祸害遗千年,她应该也不会例外的罢。
“嗷呜!”
软榻上,步易瞪起了碧绿的眼眸,满眼戒备,眸中嗜血的光,若隐若现。
步易翻起身子,找了一个利于自己的位置站着,虽四爪疼的发颤,但终归是狼,处于弱势,也依然呲牙警告。
既戒备,也躁动不安。
百里与归神色平平,虽不惧,但也收起了让人动容的怜爱。
“终于醒了。”
她道,声音寒冽。
连身为狼的步易都觉得,此人不好惹。但既身为狼,歃血何惧?
“嗷呜!”
深不见底的绿眸,泛着残忍的寒光,一声悲烈的嚎叫后,是你死我亡的杀戮。
步易冲向百里与归,尚在结痂的大伤通通撕裂开来,随着步易的动作,鲜血淋漓。
百里与归看着心疼,每次只堪堪躲过攻击,并不还手,“步易啊步易,你怎么能真的……将阿姊忘了。

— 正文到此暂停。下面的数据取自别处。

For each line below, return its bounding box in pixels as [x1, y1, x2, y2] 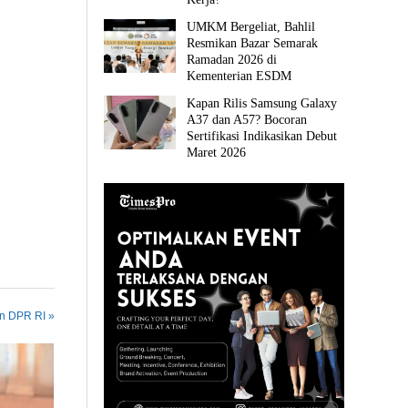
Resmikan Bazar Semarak [187, 36, 319, 51]
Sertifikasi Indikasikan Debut [187, 129, 338, 144]
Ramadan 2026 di [187, 53, 278, 67]
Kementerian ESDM [187, 69, 292, 84]
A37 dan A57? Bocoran [187, 113, 308, 127]
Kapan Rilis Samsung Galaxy [187, 97, 338, 111]
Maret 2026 [187, 146, 247, 160]
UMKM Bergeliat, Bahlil [187, 20, 316, 35]
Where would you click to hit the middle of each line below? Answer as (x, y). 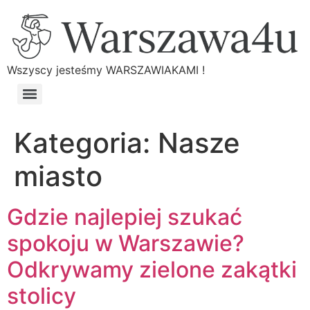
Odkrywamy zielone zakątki (152, 269)
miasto (58, 176)
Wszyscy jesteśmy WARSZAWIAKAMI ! (106, 70)
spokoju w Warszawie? (126, 243)
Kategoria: (86, 143)
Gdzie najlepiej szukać (125, 217)
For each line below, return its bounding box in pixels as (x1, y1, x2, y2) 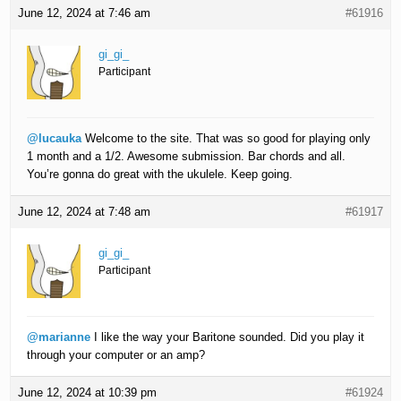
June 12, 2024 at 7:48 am (18, 205, 151, 219)
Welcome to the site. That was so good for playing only (81, 132, 371, 146)
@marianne (27, 330, 91, 345)
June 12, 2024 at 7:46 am (18, 6, 151, 21)
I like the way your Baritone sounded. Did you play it (90, 330, 365, 345)
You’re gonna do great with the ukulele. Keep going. (27, 167, 294, 182)
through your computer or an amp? (27, 348, 206, 363)
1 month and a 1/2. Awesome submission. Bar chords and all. (27, 149, 346, 164)
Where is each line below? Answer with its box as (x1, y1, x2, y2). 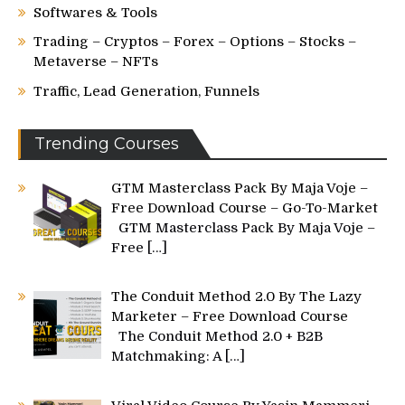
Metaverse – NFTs (33, 53, 158, 71)
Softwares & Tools (33, 5, 157, 22)
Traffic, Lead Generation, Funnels (33, 83, 259, 100)
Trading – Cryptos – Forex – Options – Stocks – (33, 33, 356, 51)
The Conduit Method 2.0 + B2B (111, 328, 324, 345)
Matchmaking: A (111, 348, 226, 365)
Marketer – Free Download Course (111, 308, 349, 325)
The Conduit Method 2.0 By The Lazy (111, 288, 363, 306)
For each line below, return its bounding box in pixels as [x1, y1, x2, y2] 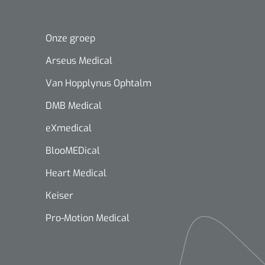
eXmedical [46, 121, 92, 134]
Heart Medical [46, 166, 106, 179]
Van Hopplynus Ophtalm [46, 76, 151, 89]
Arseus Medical [46, 54, 112, 67]
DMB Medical [46, 99, 102, 112]
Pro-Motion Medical [46, 211, 130, 224]
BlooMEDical [46, 144, 100, 157]
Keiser [46, 189, 73, 202]
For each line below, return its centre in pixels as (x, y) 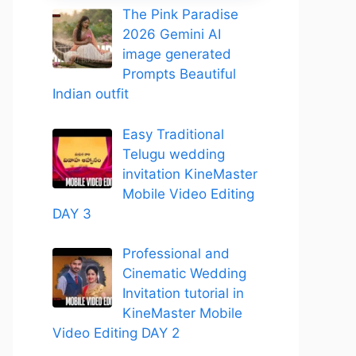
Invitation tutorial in (183, 293)
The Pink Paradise (180, 14)
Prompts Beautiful (179, 74)
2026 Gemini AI (171, 34)
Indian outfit (91, 94)
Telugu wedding (173, 154)
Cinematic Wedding (184, 273)
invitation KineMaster (190, 174)
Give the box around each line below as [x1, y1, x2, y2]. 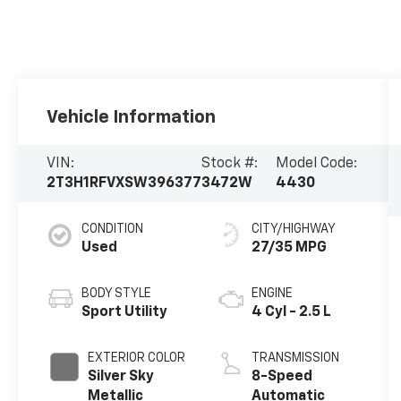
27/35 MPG [251, 240, 327, 255]
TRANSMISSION [251, 351, 339, 364]
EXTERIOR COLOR [88, 351, 186, 364]
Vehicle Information [47, 107, 217, 126]
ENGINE [251, 286, 293, 300]
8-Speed [251, 369, 312, 384]
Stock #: [201, 156, 259, 171]
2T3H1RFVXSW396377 [47, 175, 202, 191]
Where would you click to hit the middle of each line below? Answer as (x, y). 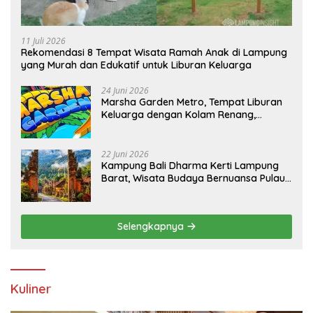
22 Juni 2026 (125, 154)
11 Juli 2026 (43, 41)
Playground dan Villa (150, 128)
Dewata (119, 191)
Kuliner (31, 289)
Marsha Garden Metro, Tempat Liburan (192, 102)
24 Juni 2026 (125, 91)
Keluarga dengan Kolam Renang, (179, 115)
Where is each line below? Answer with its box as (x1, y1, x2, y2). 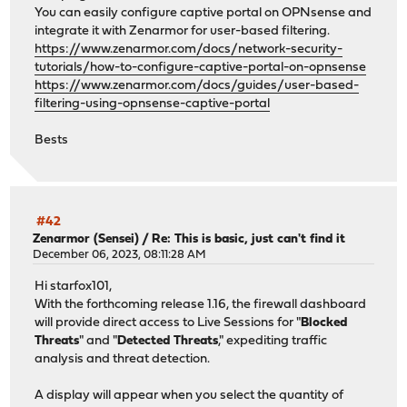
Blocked (301, 315, 348, 330)
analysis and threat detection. (35, 352, 211, 366)
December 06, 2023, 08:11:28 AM (33, 249, 207, 262)
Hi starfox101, (35, 279, 113, 293)
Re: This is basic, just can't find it (152, 233, 346, 247)
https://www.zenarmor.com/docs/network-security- (35, 42, 343, 56)
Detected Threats (117, 333, 219, 348)
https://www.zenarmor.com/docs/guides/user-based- (35, 78, 360, 93)
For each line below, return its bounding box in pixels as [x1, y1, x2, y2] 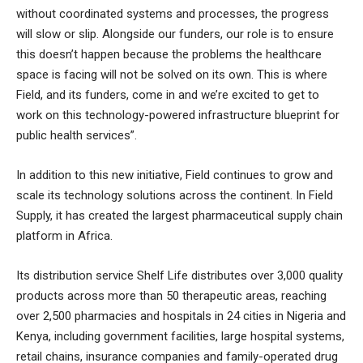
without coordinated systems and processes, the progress [16, 6, 329, 21]
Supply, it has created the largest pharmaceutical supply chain [16, 207, 343, 223]
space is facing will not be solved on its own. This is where [16, 66, 327, 82]
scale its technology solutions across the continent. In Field [16, 187, 333, 203]
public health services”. [16, 127, 137, 143]
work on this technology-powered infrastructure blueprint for [16, 107, 340, 122]
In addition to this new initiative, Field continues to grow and [16, 167, 333, 182]
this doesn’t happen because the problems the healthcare [16, 46, 322, 62]
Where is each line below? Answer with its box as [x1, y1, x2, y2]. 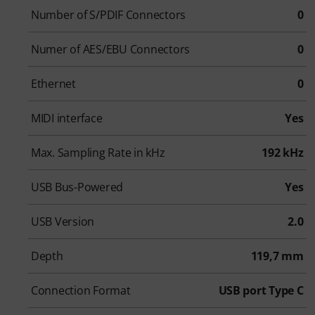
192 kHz [262, 145, 304, 161]
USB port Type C [218, 283, 304, 299]
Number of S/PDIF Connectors [31, 7, 186, 23]
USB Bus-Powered [31, 179, 124, 195]
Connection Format [31, 283, 131, 299]
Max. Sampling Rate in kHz [31, 145, 165, 161]
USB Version [31, 214, 95, 230]
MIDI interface [31, 110, 103, 127]
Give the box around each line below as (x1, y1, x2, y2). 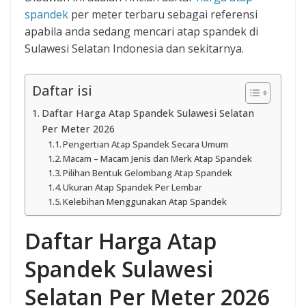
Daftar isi (32, 81, 92, 100)
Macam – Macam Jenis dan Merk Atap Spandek (63, 152, 253, 165)
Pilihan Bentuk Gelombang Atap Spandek (63, 167, 233, 180)
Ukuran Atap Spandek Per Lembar (63, 181, 203, 194)
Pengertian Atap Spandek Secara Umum (63, 138, 229, 151)
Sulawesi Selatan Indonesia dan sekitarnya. (25, 41, 244, 57)
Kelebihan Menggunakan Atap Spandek (63, 195, 227, 208)
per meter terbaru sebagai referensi (68, 7, 258, 23)
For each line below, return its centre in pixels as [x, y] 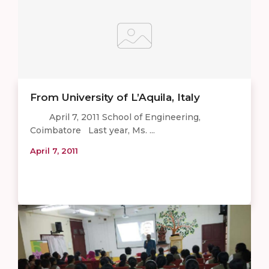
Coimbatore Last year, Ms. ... [92, 130]
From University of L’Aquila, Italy [115, 97]
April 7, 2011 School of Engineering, [115, 117]
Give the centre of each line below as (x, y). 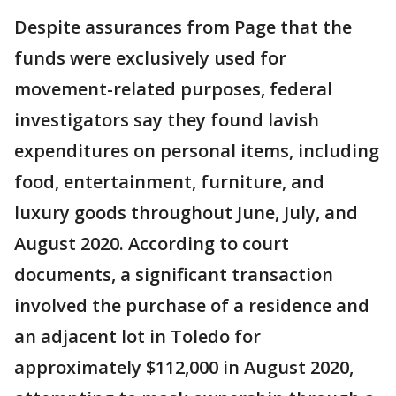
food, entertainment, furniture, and (169, 182)
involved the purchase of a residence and (192, 306)
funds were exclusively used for (150, 58)
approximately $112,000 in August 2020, (184, 368)
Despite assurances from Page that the (183, 27)
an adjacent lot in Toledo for (137, 337)
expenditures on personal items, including (197, 151)
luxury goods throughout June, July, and (186, 213)
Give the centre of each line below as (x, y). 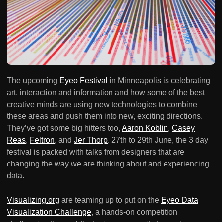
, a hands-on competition (134, 212)
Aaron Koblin (145, 128)
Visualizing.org (33, 200)
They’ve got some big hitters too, (64, 128)
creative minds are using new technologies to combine (102, 105)
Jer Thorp (91, 140)
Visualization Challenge (49, 212)
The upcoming (33, 81)

”
而暖阁中本就宽敞,又将本就不多的东西尽数收了出去,一狼一人,也施展的开,只是摆在软榻前的椅子着实碍事,担心步易撞到上面,被百里与归把它踢到一旁角落。
又一次扑空,本就强撑着的步易甩了甩脑袋,眼见着自己体力不支,而又次次不得手,也停了横冲直撞的攻击,绿眸里除了狠戾,还有迷茫。
毕竟它自小养在人群,该怎么捕猎,该怎么杀人,它母亲还未来及教它。
狼的本性。
只尊本性,又何止愚钝。
更何况百里与归的话,它听着,竟觉得熟悉,但处于陌生地,此刻的不安,逐渐将它笼罩,于是,心也焦躁。
绿眸中,蓝色身影高高站着,衣诀飘飘如画,只是嘴角一抹冷意,显得分外无情。
“嗷呜!”
又是一声长啸,步易直直冲向百里与归站的地方,血染了一路,步易毫无痛觉。
这一次百里与归没有躲,因为她身后是浴池,而里面的浴汤已经舀了出去,若是让步易扑了个空,那面临它的就是坚硬的池壁,不死也得要它半条命。
在步易距她几步之遥时,百里与归窜到步易身后,在步易尚未反应过来时,用手肘狠狠压着它。
动弹不得。
却又不甘束缚,一次一次的拼命挣脱,不惜伤处再次裂开。
百里与归心一横,一记手刀打晕了它。轻轻的再抱起它时,怀中的狼儿比起上次,轻巧了不少。
只隔了短短一日,她想,默默把这笔账记下。
“步易啊步易,既生来不易,你就应该替你娘亲,好好活着。”
百里与归替步易简单处理了伤口,又将辛吾药箱里的金疮药拿了出来,给步易止血。
雪白的毛发和着血水黏在身上,看着刺目,但百里与归没有替步易包扎伤口,毕竟回了本性,就不能再受人太多恩惠,不然以后怎么谋生。
忙完后,百里与归把踢到角落的椅子扶起,自己又坐了上去,看着步易,眸色极深。
说起来,她和步易间,还有过一段故事呢。
那时,她十一岁,刚到扶桑城,想要找个机会证明自己并非一事无成,也并非只是养在深宫手无缚鸡之力的娇贵公主。
也想在军中树立些威望,毕竟她身为老祖将军的徒弟,总不该平庸。
“公主,你若是出了什么差错,奴可担待不起。”
瞒着京洪渲,百里与归带着青络的剑,自己的弓,带了一个胆小懦弱,说话又阴阳怪气的婢女,去闯有传说里有着白狼群的丈山。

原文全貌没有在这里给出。